Akinlabi Olabisi C, Dada Rotimi A, Olayinka Ademola A, Oginni-Falajiki Ibukunoluwa O, Bejide Oyeniyi S, Adewole Pelumi D, Thomson Nicholas R, Aboderin Aaron O, Okeke Iruka N
Department of Pharmaceutical Microbiology, Faculty of Pharmacy, University of Ibadan, Ibadan, Nigeria.
Department of Pharmaceutical Microbiology and Biotechnology, Ahmadu Bello University, Zaria, Nigeria.
PLoS Negl Trop Dis. 2025 Aug 22;19(8):e0013442. doi: 10.1371/journal.pntd.0013442. eCollection 2025 Aug.
Enteropathogenic Escherichia coli (EPEC) are etiological agents of diarrhea. We studied the genetic diversity and virulence factors of EPEC in southwestern Nigeria, where this pathotype is rarely characterized.

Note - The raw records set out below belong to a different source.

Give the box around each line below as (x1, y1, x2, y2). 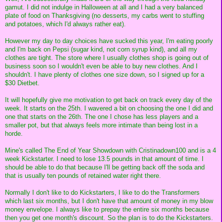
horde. (5, 129, 23, 137)
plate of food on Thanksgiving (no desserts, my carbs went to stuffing (5, 11, 204, 19)
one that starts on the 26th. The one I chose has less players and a (5, 112, 198, 120)
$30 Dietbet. (5, 79, 40, 87)
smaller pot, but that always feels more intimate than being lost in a (5, 121, 198, 129)
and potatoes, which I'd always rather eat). (5, 20, 126, 28)
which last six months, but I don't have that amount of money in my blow (5, 197, 213, 205)
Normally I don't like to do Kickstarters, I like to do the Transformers (5, 188, 200, 196)
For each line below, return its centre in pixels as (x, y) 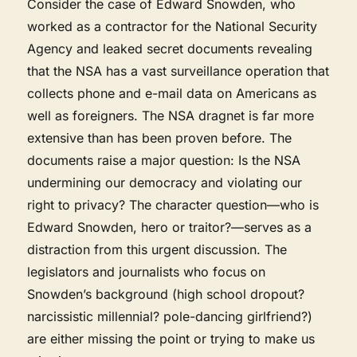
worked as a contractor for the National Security (173, 26)
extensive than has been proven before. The (160, 137)
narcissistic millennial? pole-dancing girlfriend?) (170, 316)
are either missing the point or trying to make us (171, 338)
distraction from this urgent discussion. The (157, 249)
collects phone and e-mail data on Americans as (172, 93)
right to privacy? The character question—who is (173, 204)
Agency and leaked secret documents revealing (170, 48)
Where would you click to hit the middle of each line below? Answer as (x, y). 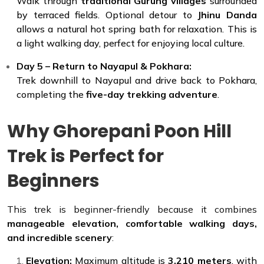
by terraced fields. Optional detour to (107, 14)
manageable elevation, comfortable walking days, (132, 223)
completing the (51, 94)
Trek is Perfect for (85, 156)
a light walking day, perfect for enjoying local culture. (131, 43)
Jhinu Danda (227, 14)
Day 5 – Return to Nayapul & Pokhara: (104, 66)
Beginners (53, 181)
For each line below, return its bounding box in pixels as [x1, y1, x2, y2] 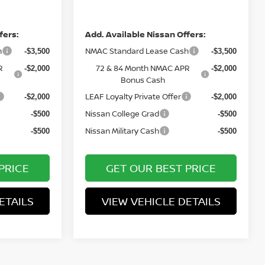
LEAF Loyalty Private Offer [85, 91, 182, 102]
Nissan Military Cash [85, 125, 160, 137]
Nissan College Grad [85, 108, 160, 119]
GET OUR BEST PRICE [106, 161, 216, 176]
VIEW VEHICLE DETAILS [101, 194, 221, 209]
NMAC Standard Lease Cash [85, 46, 189, 57]
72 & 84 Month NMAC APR [96, 63, 190, 74]
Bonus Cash [121, 75, 166, 86]
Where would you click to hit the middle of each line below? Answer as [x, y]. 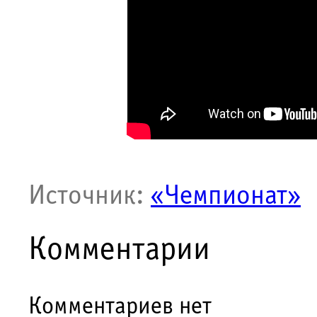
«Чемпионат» [226, 196]
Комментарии [119, 250]
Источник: [90, 196]
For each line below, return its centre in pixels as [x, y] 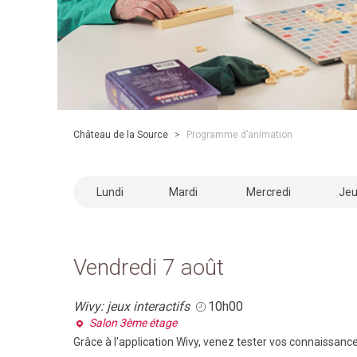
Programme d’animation [239, 135]
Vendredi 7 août [149, 267]
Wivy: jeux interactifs [131, 306]
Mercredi [268, 192]
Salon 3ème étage [133, 323]
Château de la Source [121, 135]
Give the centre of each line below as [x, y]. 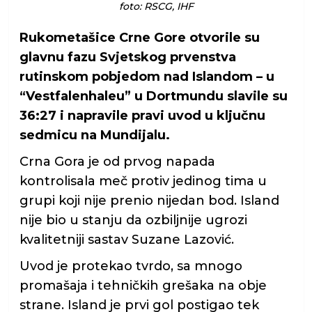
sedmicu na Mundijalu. [94, 135]
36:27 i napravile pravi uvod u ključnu [142, 116]
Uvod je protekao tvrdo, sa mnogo [131, 266]
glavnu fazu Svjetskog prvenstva [127, 57]
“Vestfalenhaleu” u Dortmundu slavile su [153, 96]
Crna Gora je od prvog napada [117, 162]
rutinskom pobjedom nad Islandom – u [147, 77]
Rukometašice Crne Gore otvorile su [139, 38]
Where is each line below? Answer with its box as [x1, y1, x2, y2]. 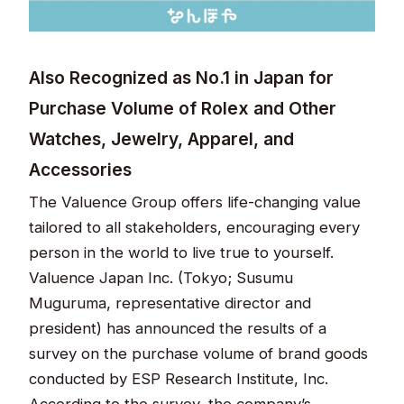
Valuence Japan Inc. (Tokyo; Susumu [29, 268, 294, 287]
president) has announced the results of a [29, 318, 327, 337]
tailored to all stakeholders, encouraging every [29, 217, 361, 236]
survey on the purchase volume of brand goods [29, 344, 369, 363]
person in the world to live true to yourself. [29, 243, 335, 262]
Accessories [29, 158, 133, 180]
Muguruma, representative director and [29, 293, 312, 312]
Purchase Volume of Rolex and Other [29, 96, 337, 119]
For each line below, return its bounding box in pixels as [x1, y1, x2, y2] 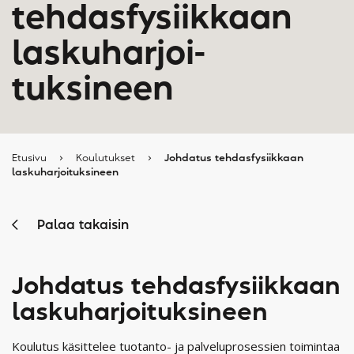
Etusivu [12, 153, 47, 163]
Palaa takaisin [37, 220, 129, 232]
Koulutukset [76, 153, 135, 163]
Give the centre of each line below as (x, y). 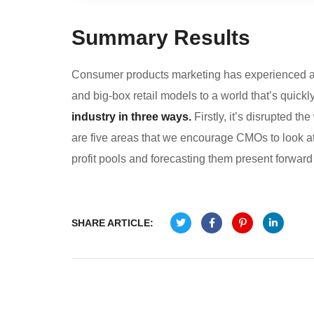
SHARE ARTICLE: (112, 223)
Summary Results (161, 38)
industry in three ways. (131, 117)
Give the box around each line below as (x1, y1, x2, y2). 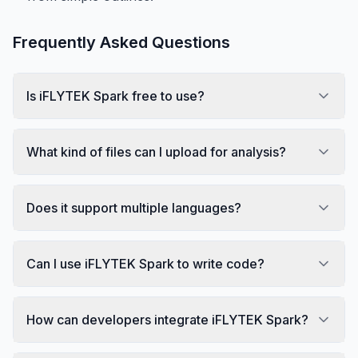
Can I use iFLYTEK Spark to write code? (26, 255, 265, 272)
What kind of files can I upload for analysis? (26, 143, 286, 160)
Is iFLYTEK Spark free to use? (26, 87, 205, 104)
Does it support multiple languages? (26, 199, 241, 216)
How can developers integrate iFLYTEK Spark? (26, 311, 308, 328)
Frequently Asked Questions (13, 32, 230, 52)
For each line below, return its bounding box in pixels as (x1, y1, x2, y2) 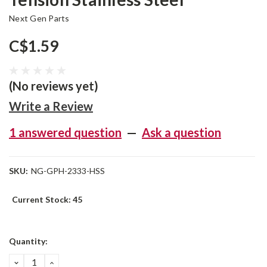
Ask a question (142, 125, 221, 139)
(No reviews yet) (9, 79, 98, 93)
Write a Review (9, 99, 93, 113)
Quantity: (9, 235, 48, 246)
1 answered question (9, 125, 122, 139)
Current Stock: (12, 194, 73, 204)
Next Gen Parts (9, 13, 70, 23)
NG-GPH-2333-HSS (30, 166, 105, 176)
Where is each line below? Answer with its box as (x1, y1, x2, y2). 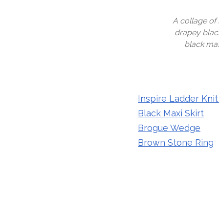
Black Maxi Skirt (138, 108, 204, 118)
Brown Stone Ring (138, 137, 214, 148)
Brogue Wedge (138, 123, 200, 133)
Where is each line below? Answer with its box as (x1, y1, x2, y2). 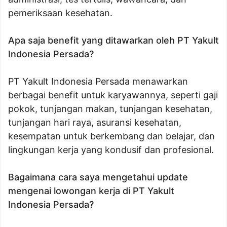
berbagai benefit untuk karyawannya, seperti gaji (8, 90, 218, 100)
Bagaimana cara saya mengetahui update (8, 172, 188, 182)
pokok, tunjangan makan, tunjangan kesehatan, (8, 103, 212, 114)
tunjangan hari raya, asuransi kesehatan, (8, 117, 181, 128)
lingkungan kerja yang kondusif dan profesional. (8, 144, 214, 155)
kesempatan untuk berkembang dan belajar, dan (8, 131, 215, 141)
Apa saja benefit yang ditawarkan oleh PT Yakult (8, 35, 219, 46)
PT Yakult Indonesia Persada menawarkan (8, 76, 188, 87)
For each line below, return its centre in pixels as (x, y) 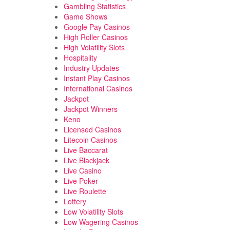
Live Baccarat (85, 150)
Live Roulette (85, 191)
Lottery (75, 201)
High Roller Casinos (95, 37)
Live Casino (82, 170)
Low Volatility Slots (93, 212)
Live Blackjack (86, 160)
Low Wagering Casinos (101, 222)
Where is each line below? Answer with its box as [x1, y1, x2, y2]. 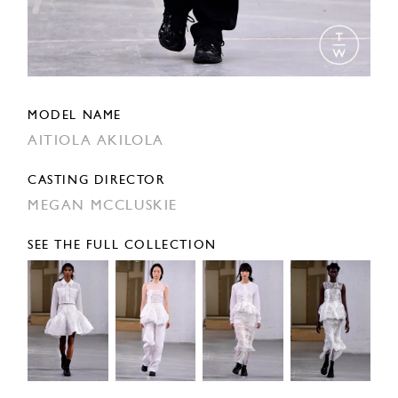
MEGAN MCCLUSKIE [28, 199, 178, 214]
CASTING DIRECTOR [28, 174, 165, 188]
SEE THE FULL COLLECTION [28, 239, 217, 253]
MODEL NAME [28, 109, 122, 123]
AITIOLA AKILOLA [28, 134, 164, 149]
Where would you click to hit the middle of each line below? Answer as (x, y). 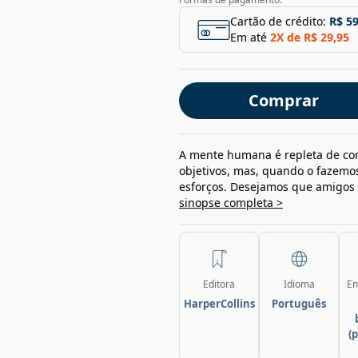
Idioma (299, 284)
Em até (249, 37)
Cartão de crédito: (278, 21)
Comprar (283, 100)
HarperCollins (219, 304)
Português (299, 304)
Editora (219, 284)
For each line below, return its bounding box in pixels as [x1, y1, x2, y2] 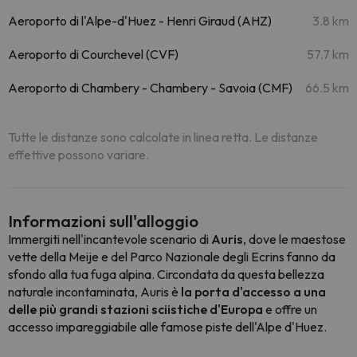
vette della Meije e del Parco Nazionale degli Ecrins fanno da [8, 249, 335, 265]
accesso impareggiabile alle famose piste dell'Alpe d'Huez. [8, 319, 327, 335]
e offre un [265, 301, 317, 317]
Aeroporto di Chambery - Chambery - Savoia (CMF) [8, 80, 292, 96]
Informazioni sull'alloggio [8, 210, 198, 231]
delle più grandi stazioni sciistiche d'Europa [8, 301, 265, 317]
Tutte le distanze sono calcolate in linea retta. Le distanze [8, 129, 318, 145]
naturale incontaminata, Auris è [8, 284, 178, 300]
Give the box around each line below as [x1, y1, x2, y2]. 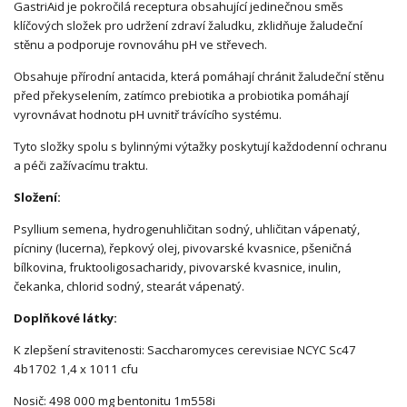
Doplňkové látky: [14, 310, 117, 327]
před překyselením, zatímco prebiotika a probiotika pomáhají [14, 87, 349, 104]
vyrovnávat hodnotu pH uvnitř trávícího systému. [14, 106, 282, 124]
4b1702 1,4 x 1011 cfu [14, 361, 138, 378]
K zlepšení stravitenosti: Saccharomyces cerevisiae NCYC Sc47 [14, 342, 356, 359]
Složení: [14, 189, 64, 206]
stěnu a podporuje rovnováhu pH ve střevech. [14, 36, 267, 54]
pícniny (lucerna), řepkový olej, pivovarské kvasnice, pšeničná [14, 240, 352, 257]
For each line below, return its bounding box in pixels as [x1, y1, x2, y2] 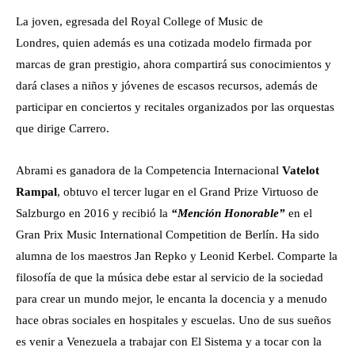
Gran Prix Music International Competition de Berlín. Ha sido [16, 228, 319, 241]
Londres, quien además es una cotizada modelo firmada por [16, 36, 311, 49]
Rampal [16, 185, 57, 198]
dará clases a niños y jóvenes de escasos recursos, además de [16, 79, 318, 92]
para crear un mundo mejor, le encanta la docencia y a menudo [16, 292, 327, 305]
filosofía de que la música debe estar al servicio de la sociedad [16, 271, 323, 284]
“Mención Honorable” [171, 207, 285, 219]
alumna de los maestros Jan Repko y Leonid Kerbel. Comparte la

METHODOLOGY/PRINCIPAL FINDINGS: EPEC isolates (n = 96) recovered from recent southwestern Nigeria diarrhea case-control studies were whole genome-sequenced using Illumina technology. Genomes were assembled using SPAdes and quality was evaluated using QUAST. Virulencefinder, Ectyper, and ResFinder were used to identify virulence genes, serotypes, and resistance genes. Multilocus sequence typing was done by STtyping. Single nucleotide polymorphisms (SNPs) were called out of whole genome alignment using SNP-sites and a phylogenetic tree was constructed using IQtree. Thirty-nine of the 96(40.6%) EPEC isolates were from diarrhea cases diarrhea. Nine isolates from diarrhea patients and four from healthy controls were typical EPEC, harboring bundle-forming pilus (bfp) genes whilst the rest were atypical EPEC. There were 15 EPEC-EAEC hybrids. Atypical serotypes O71:H19 (16, 16.6%), O108:H21 (6, 6.3%), O157:H39 (5, 5.2%), and O165:H9 (4, 4.2%) were the most prevalent; only 8 (8.3%) isolates belonged to classical EPEC serovars. The largest, ST517 clade harbored multiple siderophore and serine protease autotransporter genes and included an O71:H19 subclade <10 SNPs apart, representing a likely outbreak involving 15 children, four with diarrhea. Likely outbreaks, of typical O119:H6(ST28) and atypical O127:H29(ST7798) were additionally identified.
CONCLUSION/SIGNIFICANCE: EPEC circulating in southwestern Nigeria are diverse and differ substantially from well-characterized lineages seen previously elsewhere. EPEC carriage and outbreaks could be commonplace but are largely undetected, hence, unreported, and require genomic surveillance for identification.
肠致病性大肠杆菌(EPEC)是腹泻的病原体。我们研究了尼日利亚西南部EPEC的遗传多样性和毒力因子,该致病型在当地鲜有特征描述。
方法/主要发现:从尼日利亚西南部近期腹泻病例对照研究中分离出96株EPEC,使用Illumina技术对其进行全基因组测序。使用SPAdes组装基因组,并使用QUAST评估质量。使用Virulencefinder、Ectyper和ResFinder鉴定毒力基因、血清型和耐药基因。通过STtyping进行多位点序列分型。使用SNP-sites从全基因组比对中找出单核苷酸多态性(SNP),并使用IQtree构建系统发育树。96株EPEC分离株中有39株(40.6%)来自腹泻病例。9株腹泻患者分离株和4株健康对照分离株为典型EPEC,携带束状菌毛(bfp)基因,其余为非典型EPEC。有15株EPEC-EAEC杂交株。非典型血清型O71:H19(16株,16.6%)、O108:H21(6株,6.3%)、O157:H39(5株,5.2%)和O165:H9(4株,4.2%)最为常见;只有8株(8.3%)分离株属于经典EPEC血清型。最大的ST517分支包含多个铁载体和丝氨酸蛋白酶自转运蛋白基因,包括一个相距不到10个SNP的O71:H19亚分支,代表可能涉及15名儿童的一次暴发,其中4名儿童患有腹泻。另外还确定了可能的典型O119:H6(ST28)和非典型O127:H29(ST7798)暴发。
结论/意义:在尼日利亚西南部传播的EPEC具有多样性,与之前在其他地方发现的特征明确的谱系有很大不同。EPEC的携带和暴发可能很常见,但大多未被发现,因此未报告,需要进行基因组监测以进行识别。